In the current era, social medias are so common that people are constantly expressing their feelings through text. There are tremendous business values underlying this information. Therefore, we hope to perform sentiment analysis with Recurrent Neural Networks (RNN) in order to uncover whether a piece of text has positive or negative sentiment.
This is a big data and big compute combined problem. It involves big data because in our selected dataset, we handle 92.45 GB of 142.8 million reviews. It involves big compute because during the training process of RNN, we need to frequently calculate the loss and update the parameters. Moreover, because of the nature of natural language processing, the vector representations of the text has very high dimensionality.
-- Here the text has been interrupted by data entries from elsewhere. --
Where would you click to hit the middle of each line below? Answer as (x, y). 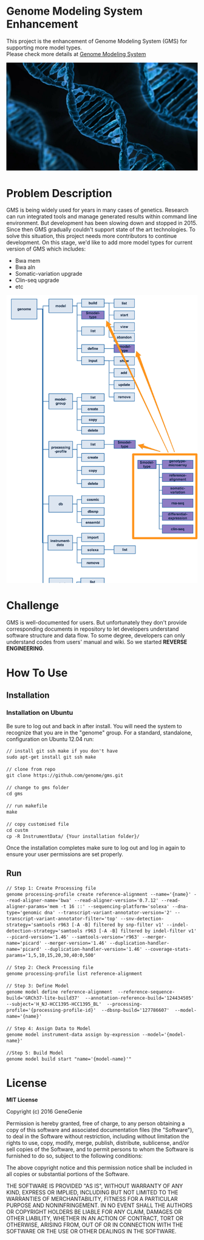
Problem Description (59, 193)
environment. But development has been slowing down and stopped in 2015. (102, 223)
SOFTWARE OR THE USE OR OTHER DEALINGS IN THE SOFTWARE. (91, 1231)
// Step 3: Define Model (38, 986)
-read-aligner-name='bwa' (39, 900)
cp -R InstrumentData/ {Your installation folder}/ (73, 836)
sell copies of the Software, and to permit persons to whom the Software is (100, 1149)
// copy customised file (38, 824)
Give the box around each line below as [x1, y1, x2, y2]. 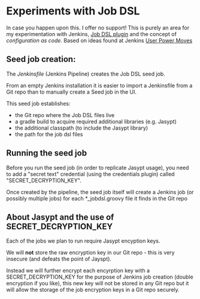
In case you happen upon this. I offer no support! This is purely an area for [6, 24, 190, 31]
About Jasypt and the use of [6, 212, 114, 222]
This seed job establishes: [6, 100, 71, 107]
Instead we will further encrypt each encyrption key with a [6, 267, 150, 274]
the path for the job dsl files [14, 130, 83, 137]
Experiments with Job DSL [6, 4, 140, 18]
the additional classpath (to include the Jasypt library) [14, 124, 149, 131]
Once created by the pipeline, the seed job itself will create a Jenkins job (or [6, 188, 194, 196]
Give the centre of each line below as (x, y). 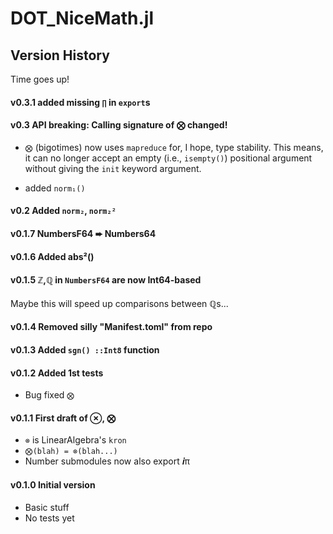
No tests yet (49, 518)
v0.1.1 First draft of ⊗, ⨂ (63, 418)
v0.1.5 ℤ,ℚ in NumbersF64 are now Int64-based (106, 280)
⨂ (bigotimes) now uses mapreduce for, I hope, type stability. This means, (174, 147)
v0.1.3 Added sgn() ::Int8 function (85, 349)
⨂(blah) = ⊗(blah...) (71, 452)
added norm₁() (55, 188)
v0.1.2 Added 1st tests (57, 373)

For example, it is simply impossible to perform data preprocessing on any cluster with fewer than eight m4.xlarge nodes because the nodes get unstable, and it takes 18 hours for the RNN model to run 10 epochs and achieve 80% test accuracy on a single instance of AWS p2.xlarge (NVIDIA Tesla K80).
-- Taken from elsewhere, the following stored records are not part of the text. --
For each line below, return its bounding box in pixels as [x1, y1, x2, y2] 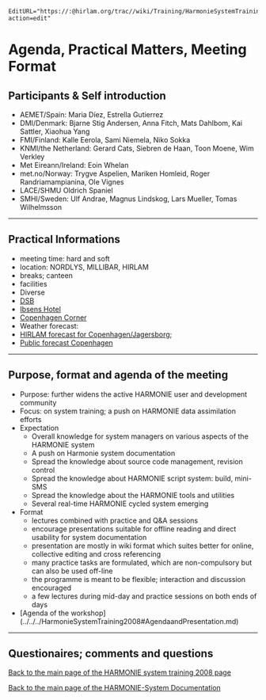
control [31, 465, 55, 474]
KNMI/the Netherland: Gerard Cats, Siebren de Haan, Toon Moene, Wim [19, 143, 255, 153]
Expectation [19, 423, 59, 432]
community [19, 398, 57, 407]
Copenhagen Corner [19, 313, 87, 322]
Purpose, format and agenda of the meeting [8, 368, 228, 382]
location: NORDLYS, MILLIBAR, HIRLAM [19, 262, 149, 272]
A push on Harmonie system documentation [31, 448, 176, 458]

We employ MapReduce on AWS cluster to first preprocess the large amount of data. The mapper processes the input line by line, and the reducer combines the sorted intermediate output. HDF5 file format has been used to load the data without blowing up the memory. After processing the data, we use an AWS GPU cluster to distribute the workload across multiple GPUs by using large minibatch technique to speed up the RNN training on Pytorch and using its MPI interface with NCCL backend for communication between nodes.
This parallelization solution has been inspired by Goyal et al.’s “Accurate, Large Minibatch SGD: Training ImageNet in 1 hour” on how they used Caffe2 with 256 GPUs to train ResNet-50 with large minibatch in 1 hour from 8 GPUs taking 29 hours. This paper introduces a variety of empirical experience for training large-scale neural network efficiently. For example, they discuss the choice of the bacth size and learning rate (linear scaling), batch normalization, and communication issues in distributed SGD, such as gradient aggregation. In our case, our work is based on Pytorch and we parallelize a RNN instead, and we focus on parallelization tradeoffs, such as time versus convergence and cost versus speed.